Setbacks / lessons learned

  • Standardizing the knowledge base is essential: The biggest lesson was that a RAG system is only as good as its stored documents. If knowledge cards are not consistent in structure and metadata, the database becomes noisy and retrieval becomes unreliable. I had to define a strict document schema, including fields such as when to use, pitfalls, and complexity, so chunks remain comparable and predictable, and so downstream prompting can reliably extract the same kinds of information from every document.
  • Normalization matters more than it first appears: Without normalization, the knowledge base can accumulate multiple representations of the same concept, such as dynamic-programming, dynamic programming, and dp, which reduces recall and makes filters unreliable.
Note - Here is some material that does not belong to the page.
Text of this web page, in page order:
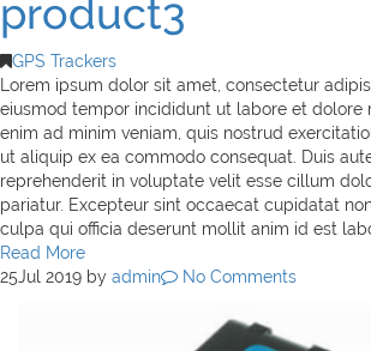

I learned to treat tags as a controlled vocabulary by validating against known tags, normalizing them to canonical forms, and applying fallback resolution such as fuzzy matching so both stored documents and incoming queries use the same language.
  • Context window management requires deliberate selection: Knowledge cards are dense, and pairing them with extra context such as a reference solution can quickly exceed prompt limits. Simply passing full chunks or trimming by token or character length often discards the most useful sections, which can reduce feedback quality. A better approach is to extract the most relevant parts of each chunk, such as summary, key ideas, and pitfalls, and compose a targeted context bundle so the model sees high-signal information rather than a long, partially truncated prompt.
  • Helpful feedback needs structure: Without a strict hint ladder, the system tends to either over-help or miss certain types of feedback that are useful, such as pointing out pitfalls or edge cases the user failed to consider. The level system made the experience more consistent and more learner-controlled.

Future considerations

  • Expand platform coverage beyond LeetCode by making reference-solution ingestion source-agnostic.
  • Explore multi-agent specialization, such as a concept-only knowledge base agent, a similarity-hint agent, and a solution-aware hint agent, to improve consistency and reduce prompt overload.
  • Add progress-aware coaching by comparing attempts across a session to highlight improvements.
  • Improve RAG precision through better tag normalization, chunking, excerpt selection, and reranking.
  • Evaluate stronger hosted models against local Ollama to quantify quality and latency gains.
  • Add a fallback path that generates a baseline solution when no reference solution exists.
  • Improve the UI.